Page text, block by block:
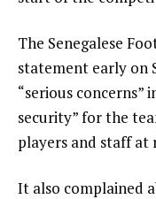
The Senegalese
statement early on
“serious concerns”
security” for the
players and staff at
It also complained
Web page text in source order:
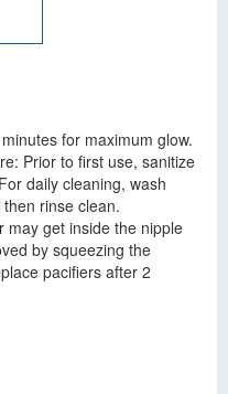
for maximum glow.
Prior to first use, sanitize
daily cleaning, wash
rinse clean.
may get inside the nipple
by squeezing the
pacifiers after 2
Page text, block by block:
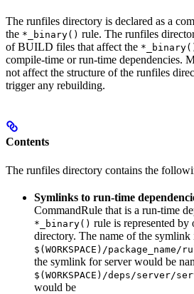
The runfiles directory is declared as a
the *_binary() rule. The runfiles
of BUILD files that affect the
compile-time or run-time dependencies.
not affect the structure of the runfiles
trigger any rebuilding.
Contents
The runfiles directory contains the
Symlinks to run-time
CommandRule that is a run-time
*_binary() rule is represented
directory. The name of the symlink
$(WORKSPACE)/package_name/
the symlink for server would be
$(WORKSPACE)/deps/server/
would be
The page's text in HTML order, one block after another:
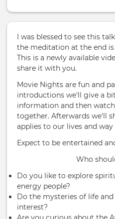
I was blessed to see this
the meditation at the end
This is a newly available
share it with you.
Movie Nights are fun and
introductions we'll give a
information and then
together. Afterwards we'll
applies to our lives and
Expect to be entertained
Who
Do you like to explore
energy people?
Do the mysteries of life
interest?
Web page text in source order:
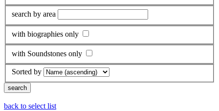
search by area
with biographies only
with Soundstones only
Sorted by
back to select list
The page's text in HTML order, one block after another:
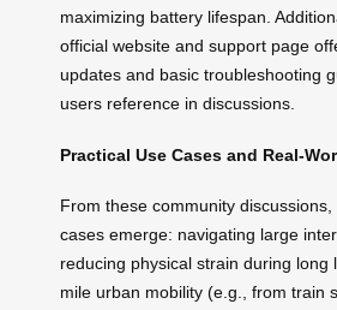
maximizing battery lifespan.
official website and support page
updates and basic troubleshooting
users reference in discussions.
Practical Use Cases and Real-
From these community
cases emerge: navigating large
reducing physical strain during long
mile urban mobility (e.g., from train
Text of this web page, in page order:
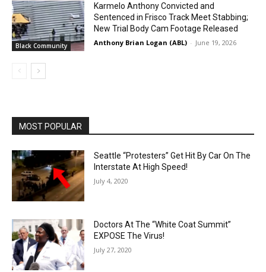
Black Community
Karmelo Anthony Convicted and
Sentenced in Frisco Track Meet Stabbing;
New Trial Body Cam Footage Released
Anthony Brian Logan (ABL) - June 19, 2026
MOST POPULAR
Seattle “Protesters” Get Hit By Car On The
Interstate At High Speed!
July 4, 2020
Doctors At The “White Coat Summit”
EXPOSE The Virus!
July 27, 2020
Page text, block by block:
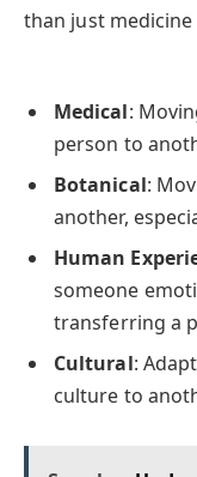
than just
Medical:
person to
Botanical:
another,
Human
someone
transferring a
Cultural:
culture to
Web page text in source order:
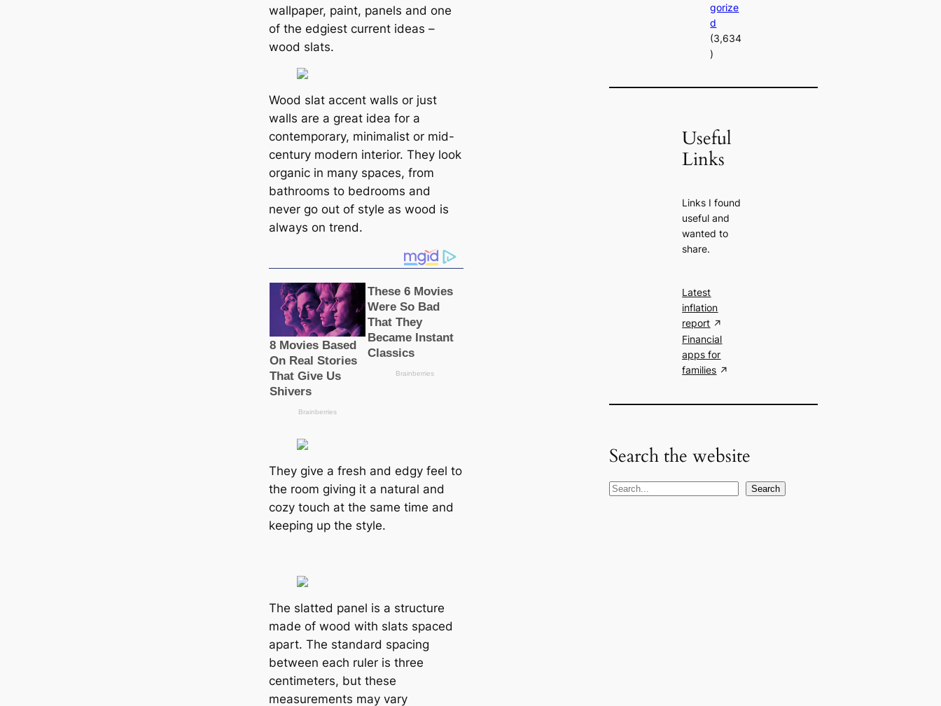
wallpaper, paint, panels and one
of the edgiest current ideas –
wood slats.
Wood slat accent walls or just
walls are a great idea for a
contemporary, minimalist or mid-
century modern interior. They look
organic in many spaces, from
bathrooms to bedrooms and
never go out of style as wood is
always on trend.
They give a fresh and edgy feel to
the room giving it a natural and
cozy touch at the same time and
keeping up the style.
The slatted panel is a structure
made of wood with slats spaced
apart. The standard spacing
between each ruler is three
centimeters, but these
measurements may vary
gorize
d
(3,634
)
Useful
Links
Links I found
useful and
wanted to
share.
Latest
inflation
report
Financial
apps for
families
Search the website
S
Search
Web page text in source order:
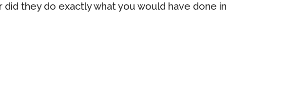
they do exactly what you would have done in
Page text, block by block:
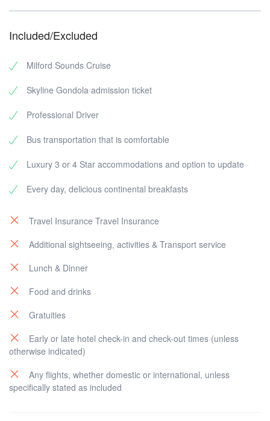
Included/Excluded
Milford Sounds Cruise
Skyline Gondola admission ticket
Professional Driver
Bus transportation that is comfortable
Luxury 3 or 4 Star accommodations and option to update
Every day, delicious continental breakfasts
Travel Insurance Travel Insurance
Additional sightseeing, activities & Transport service
Lunch & Dinner
Food and drinks
Gratuities
Early or late hotel check-in and check-out times (unless
otherwise indicated)
Any flights, whether domestic or international, unless
specifically stated as included
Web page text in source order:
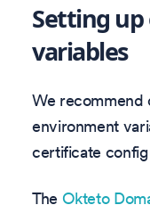
Setting
variables
We
environment
certificate
The Okteto
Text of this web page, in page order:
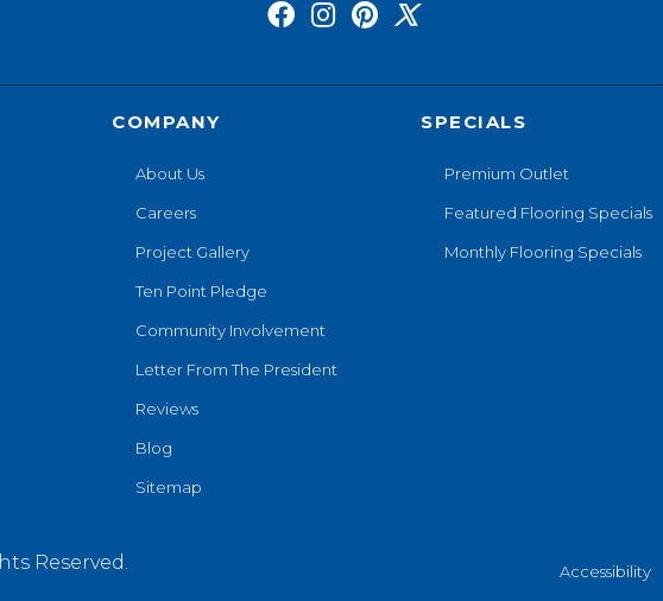
COMPANY
About Us
Careers
Project Gallery
Ten Point Pledge
Community Involvement
Letter From The President
Reviews
Blog
Sitemap
SPECIALS
Premium Outlet
Featured Flooring Specials
Monthly Flooring Specials
Reserved. Accessibility
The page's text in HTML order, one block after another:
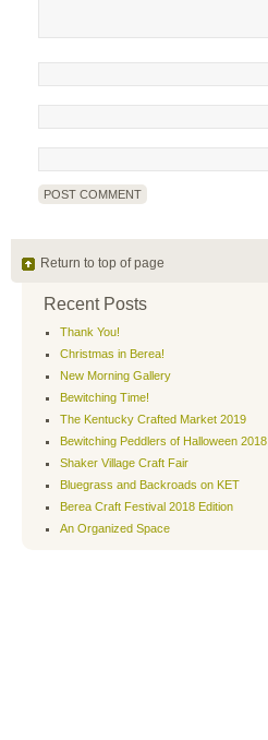
Return to top of page
Recent Posts
Thank You!
Christmas in Berea!
New Morning Gallery
Bewitching Time!
The Kentucky Crafted Market 2019
Bewitching Peddlers of Halloween 2018
Shaker Village Craft Fair
Bluegrass and Backroads on KET
Berea Craft Festival 2018 Edition
An Organized Space
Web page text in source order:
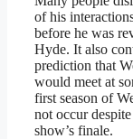
of his
before he was
Hyde. It also
prediction that
would meet at
first season of
not occur
show’s finale.
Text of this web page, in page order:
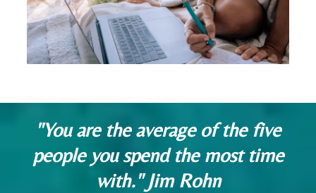
"You are the average of the five
people you spend the most time
with." Jim Rohn
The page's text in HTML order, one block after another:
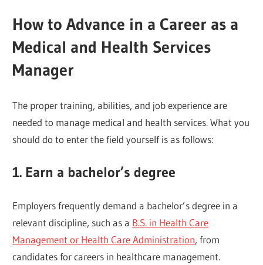
How to Advance in a Career as a
Medical and Health Services
Manager
The proper training, abilities, and job experience are
needed to manage medical and health services. What you
should do to enter the field yourself is as follows:
1. Earn a bachelor’s degree
Employers frequently demand a bachelor’s degree in a
relevant discipline, such as a B.S. in Health Care
Management or Health Care Administration, from
candidates for careers in healthcare management.
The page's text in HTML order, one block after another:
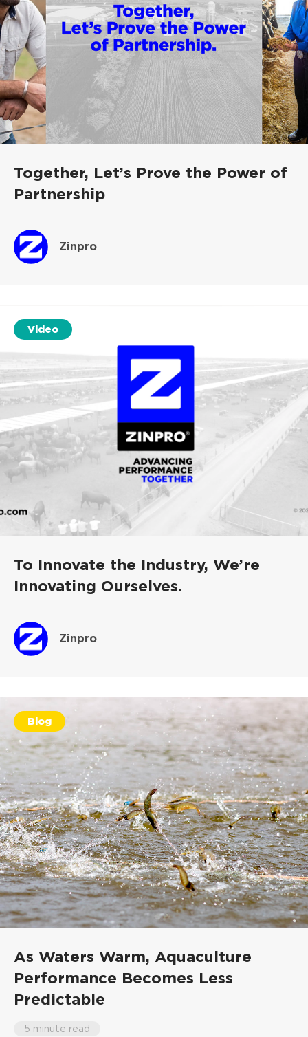
Together, Let’s Prove the Power of
Partnership
Zinpro
Video
To Innovate the Industry, We’re
Innovating Ourselves.
Zinpro
Blog
As Waters Warm, Aquaculture
Performance Becomes Less
Predictable
5 minute read
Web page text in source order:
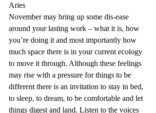
Aries
November may bring up some dis-ease
around your lasting work – what it is, how
you’re doing it and most importantly how
much space there is in your current ecology
to move it through. Although these feelings
may rise with a pressure for things to be
different there is an invitation to stay in bed,
to sleep, to dream, to be comfortable and let
things digest and land. Listen to the voices
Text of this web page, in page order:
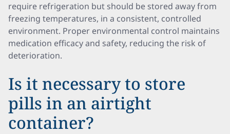
require refrigeration but should be stored away from
freezing temperatures, in a consistent, controlled
environment. Proper environmental control maintains
medication efficacy and safety, reducing the risk of
deterioration.
Is it necessary to store
pills in an airtight
container?
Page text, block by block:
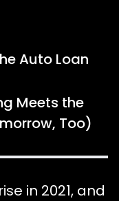
Auto Loan
Meets the
Too)
in 2021, and
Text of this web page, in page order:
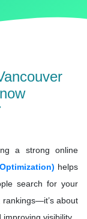
a strong online
helps
search for your
rankings—it’s about
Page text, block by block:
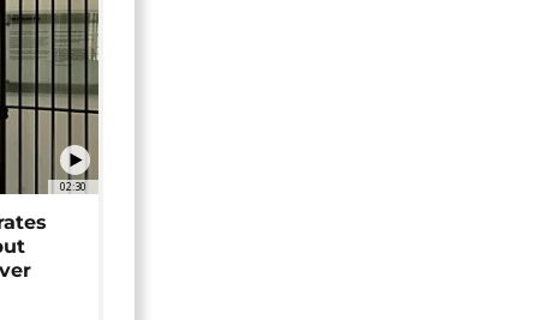
02:30
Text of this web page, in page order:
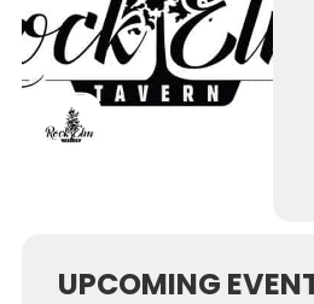
UPCOMING
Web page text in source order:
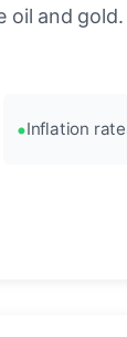
oil and gold.
Inflation
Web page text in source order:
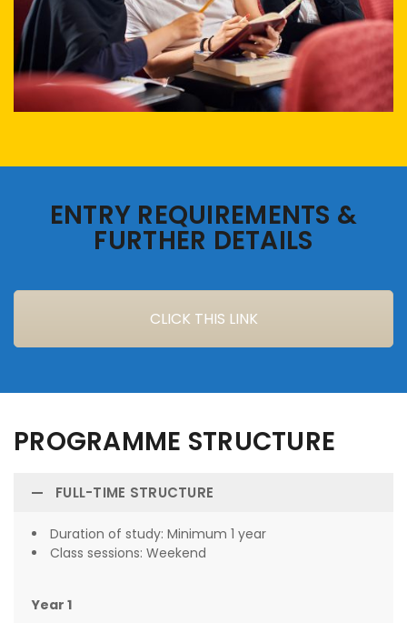
ENTRY REQUIREMENTS &
FURTHER DETAILS
CLICK THIS LINK
PROGRAMME STRUCTURE
FULL-TIME STRUCTURE
Duration of study: Minimum 1 year
Class sessions: Weekend
Year 1
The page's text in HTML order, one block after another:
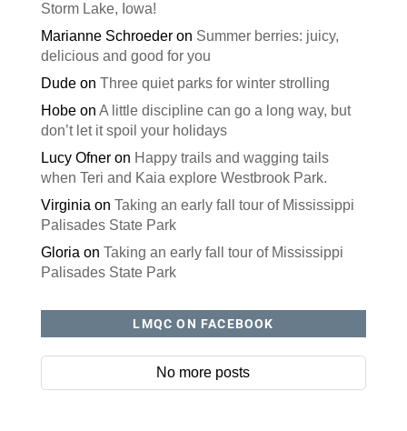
:::
# WHAT IS REQUIRED:
Only the text of the records above is to be reproduced, exactly as given; the pictures are dropped.

# SOLVED PROBLEM:
Page text, block by block:
The Senegalese
statement early on
“serious concerns”
security” for the
players and staff at
It also complained
Web page text in source order:
for maximum glow.
Prior to first use, sanitize
daily cleaning, wash
rinse clean.
may get inside the nipple
by squeezing the
pacifiers after 2
Page text, block by block:
The runfiles directory is declared as a
the *_binary() rule. The runfiles
of BUILD files that affect the
compile-time or run-time dependencies.
not affect the structure of the runfiles
trigger any rebuilding.
Contents
The runfiles directory contains the
Symlinks to run-time
CommandRule that is a run-time
*_binary() rule is represented
directory. The name of the symlink
$(WORKSPACE)/package_name/
the symlink for server would be
$(WORKSPACE)/deps/server/
would be
The page's text in HTML order, one block after another:
I was blessed to see this
the meditation at the end
This is a newly available
share it with you.
Movie Nights are fun and
introductions we'll give a
information and then
together. Afterwards we'll
applies to our lives and
Expect to be entertained
Who
Do you like to explore
energy people?
Do the mysteries of life
interest?
Web page text in source order:
search by area
with biographies only
with Soundstones only
Sorted by
back to select list
The page's text in HTML order, one block after another:
maximizing battery lifespan.
official website and support page
updates and basic troubleshooting
users reference in discussions.
Practical Use Cases and Real-
From these community
cases emerge: navigating large
reducing physical strain during long
mile urban mobility (e.g., from train
Text of this web page, in page order:
Black Community
Karmelo Anthony Convicted and
Sentenced in Frisco Track Meet Stabbing;
New Trial Body Cam Footage Released
Anthony Brian Logan (ABL) - June 19, 2026
MOST POPULAR
Seattle “Protesters” Get Hit By Car On The
Interstate At High Speed!
July 4, 2020
Doctors At The “White Coat Summit”
EXPOSE The Virus!
July 27, 2020
Page text, block by block:
than just
Medical:
person to
Botanical:
another,
Human
someone
transferring a
Cultural:
culture to
Web page text in source order:
wallpaper, paint, panels and one
of the edgiest current ideas –
wood slats.
Wood slat accent walls or just
walls are a great idea for a
contemporary, minimalist or mid-
century modern interior. They look
organic in many spaces, from
bathrooms to bedrooms and
never go out of style as wood is
always on trend.
They give a fresh and edgy feel to
the room giving it a natural and
cozy touch at the same time and
keeping up the style.
The slatted panel is a structure
made of wood with slats spaced
apart. The standard spacing
between each ruler is three
centimeters, but these
measurements may vary
gorize
d
(3,634
)
Useful
Links
Links I found
useful and
wanted to
share.
Latest
inflation
report
Financial
apps for
families
Search the website
S
Search
Web page text in source order:
they do exactly what you would have done in
Page text, block by block:
Included/Excluded
Milford Sounds Cruise
Skyline Gondola admission ticket
Professional Driver
Bus transportation that is comfortable
Luxury 3 or 4 Star accommodations and option to update
Every day, delicious continental breakfasts
Travel Insurance Travel Insurance
Additional sightseeing, activities & Transport service
Lunch & Dinner
Food and drinks
Gratuities
Early or late hotel check-in and check-out times (unless
otherwise indicated)
Any flights, whether domestic or international, unless
specifically stated as included
Web page text in source order:
Setting
variables
We
environment
certificate
The Okteto
Text of this web page, in page order:
COMPANY
About Us
Careers
Project Gallery
Ten Point Pledge
Community Involvement
Letter From The President
Reviews
Blog
Sitemap
SPECIALS
Premium Outlet
Featured Flooring Specials
Monthly Flooring Specials
Reserved. Accessibility
The page's text in HTML order, one block after another:
Return to top of page
Recent Posts
Thank You!
Christmas in Berea!
New Morning Gallery
Bewitching Time!
The Kentucky Crafted Market 2019
Bewitching Peddlers of Halloween 2018
Shaker Village Craft Fair
Bluegrass and Backroads on KET
Berea Craft Festival 2018 Edition
An Organized Space
Web page text in source order:
of his
before he was
Hyde. It also
prediction that
would meet at
first season of
not occur
show’s finale.
Text of this web page, in page order:
"You are the average of the five
people you spend the most time
with." Jim Rohn
The page's text in HTML order, one block after another:
How to Advance in a Career as a
Medical and Health Services
Manager
The proper training, abilities, and job experience are
needed to manage medical and health services. What you
should do to enter the field yourself is as follows:
1. Earn a bachelor’s degree
Employers frequently demand a bachelor’s degree in a
relevant discipline, such as a B.S. in Health Care
Management or Health Care Administration, from
candidates for careers in healthcare management.
The page's text in HTML order, one block after another:
Together, Let’s Prove the Power of
Partnership
Zinpro
Video
To Innovate the Industry, We’re
Innovating Ourselves.
Zinpro
Blog
As Waters Warm, Aquaculture
Performance Becomes Less
Predictable
5 minute read
Web page text in source order:
Aries
November may bring up some dis-ease
around your lasting work – what it is, how
you’re doing it and most importantly how
much space there is in your current ecology
to move it through. Although these feelings
may rise with a pressure for things to be
different there is an invitation to stay in bed,
to sleep, to dream, to be comfortable and let
things digest and land. Listen to the voices
Text of this web page, in page order:
require refrigeration but should be stored away from
freezing temperatures, in a consistent, controlled
environment. Proper environmental control maintains
medication efficacy and safety, reducing the risk of
deterioration.
Is it necessary to store
pills in an airtight
container?
Page text, block by block:
Auto Loan
Meets the
Too)
in 2021, and
Text of this web page, in page order:
a strong online
helps
search for your
rankings—it’s about
Page text, block by block:
02:30
Text of this web page, in page order:
UPCOMING
Web page text in source order:
oil and gold.
Inflation
Web page text in source order:
ENTRY REQUIREMENTS &
FURTHER DETAILS
CLICK THIS LINK
PROGRAMME STRUCTURE
FULL-TIME STRUCTURE
Duration of study: Minimum 1 year
Class sessions: Weekend
Year 1
The page's text in HTML order, one block after another:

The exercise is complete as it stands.